Frequently asked questions

How long can an intermediary bank legally hold a SWIFT payment?

There is no fixed international maximum, but under GPI rules the intermediary must update the tracker within 24 hours. US OFAC guidance gives banks 10 business days to process a OFAC-matched item before they must act (block, reject, or release). EU sanctions law requires banks to act "without delay". In practice, most holds resolve within 3–7 business days.

Can I contact the intermediary bank directly?

As an end customer, you typically cannot — you do not have a banking relationship with the intermediary. The sender bank is your point of escalation. However, if you are a corporate customer and the intermediary holds is a major bank you have a relationship with, a direct call to their payments operations desk can accelerate things.

Will I lose any money if the payment was held and then returned?
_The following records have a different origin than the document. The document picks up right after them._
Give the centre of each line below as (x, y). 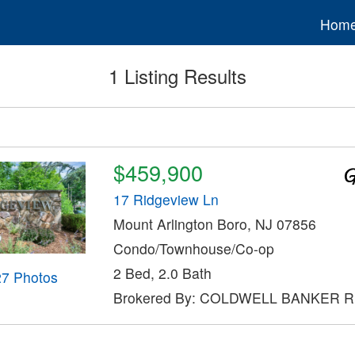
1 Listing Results (177, 76)
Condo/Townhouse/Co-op (193, 249)
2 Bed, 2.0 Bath (162, 273)
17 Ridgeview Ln (166, 200)
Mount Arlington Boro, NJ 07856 (214, 224)
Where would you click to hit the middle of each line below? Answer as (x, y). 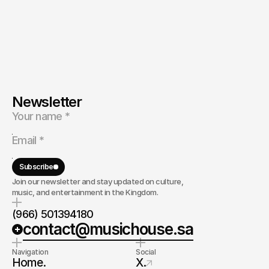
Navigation (30, 252)
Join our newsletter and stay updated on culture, (98, 181)
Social (146, 252)
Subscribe (36, 167)
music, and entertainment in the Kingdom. (85, 192)
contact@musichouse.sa (108, 229)
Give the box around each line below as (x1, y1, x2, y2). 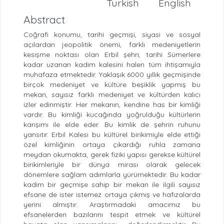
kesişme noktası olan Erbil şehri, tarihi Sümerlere (23, 50, 201, 59)
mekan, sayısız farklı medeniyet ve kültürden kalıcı (23, 90, 201, 99)
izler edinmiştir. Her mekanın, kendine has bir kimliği (23, 100, 201, 109)
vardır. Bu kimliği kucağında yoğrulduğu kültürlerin (23, 110, 201, 119)
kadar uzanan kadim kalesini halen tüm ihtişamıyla (23, 60, 201, 69)
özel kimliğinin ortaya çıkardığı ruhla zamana (23, 140, 201, 149)
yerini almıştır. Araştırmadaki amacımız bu (23, 200, 201, 209)
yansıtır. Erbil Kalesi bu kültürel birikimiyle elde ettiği (23, 130, 201, 139)
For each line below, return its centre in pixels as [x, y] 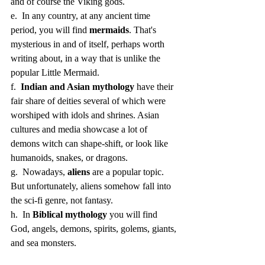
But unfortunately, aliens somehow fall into [92, 186]
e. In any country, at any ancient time [82, 16]
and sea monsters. [45, 243]
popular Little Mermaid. [55, 73]
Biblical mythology [70, 215]
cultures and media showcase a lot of [80, 130]
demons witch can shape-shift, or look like [91, 144]
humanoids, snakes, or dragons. [70, 158]
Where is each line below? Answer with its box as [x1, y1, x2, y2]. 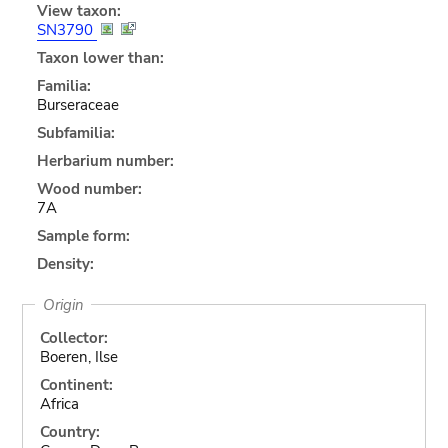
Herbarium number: [36, 150, 174, 171]
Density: [36, 253, 94, 274]
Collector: [39, 327, 108, 348]
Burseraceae [36, 94, 119, 115]
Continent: [39, 374, 113, 395]
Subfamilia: [36, 122, 115, 143]
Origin [42, 294, 84, 315]
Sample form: [36, 225, 130, 246]
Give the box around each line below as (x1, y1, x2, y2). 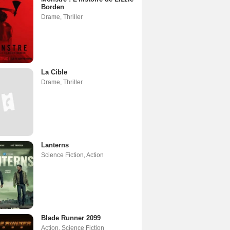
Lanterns (41, 141, 69, 149)
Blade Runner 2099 (41, 214, 101, 222)
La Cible (41, 68, 67, 76)
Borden (41, 3, 64, 11)
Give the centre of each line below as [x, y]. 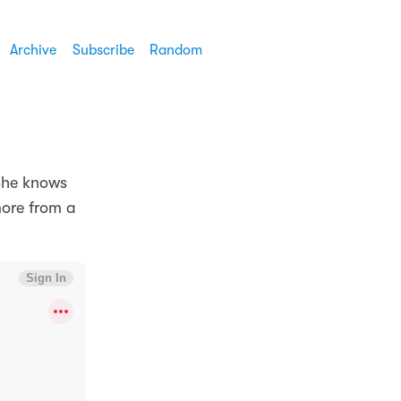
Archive [33, 51]
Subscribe [103, 51]
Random [176, 51]
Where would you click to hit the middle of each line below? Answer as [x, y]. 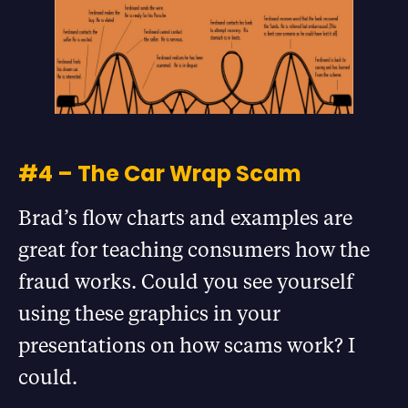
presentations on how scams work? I [187, 344]
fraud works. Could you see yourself [186, 280]
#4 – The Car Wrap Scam [160, 173]
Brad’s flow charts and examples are [185, 217]
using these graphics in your [149, 312]
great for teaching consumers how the [194, 249]
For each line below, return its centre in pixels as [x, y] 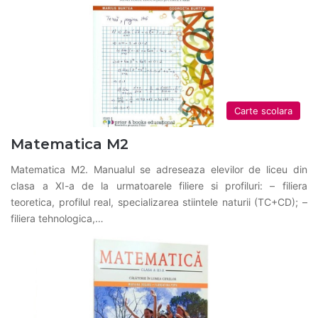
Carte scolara [263, 110]
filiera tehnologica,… [57, 218]
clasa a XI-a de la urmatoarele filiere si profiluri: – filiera [159, 185]
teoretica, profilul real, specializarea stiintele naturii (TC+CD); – [159, 202]
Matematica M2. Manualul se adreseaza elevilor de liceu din [159, 169]

The intermediary may deduct a handling fee (typically USD 15–50) before returning the funds. Your sender bank may also charge a recall fee. The bulk of the money is returned.

Is my payment safe while held at an intermediary?

Yes. Regulated banks hold payment funds in segregated nostro accounts. The funds are not at risk of bank insolvency in the same way as retail deposits. If the intermediary bank fails while holding your wire (extremely rare), the funds are typically returned to the sender bank in insolvency proceedings.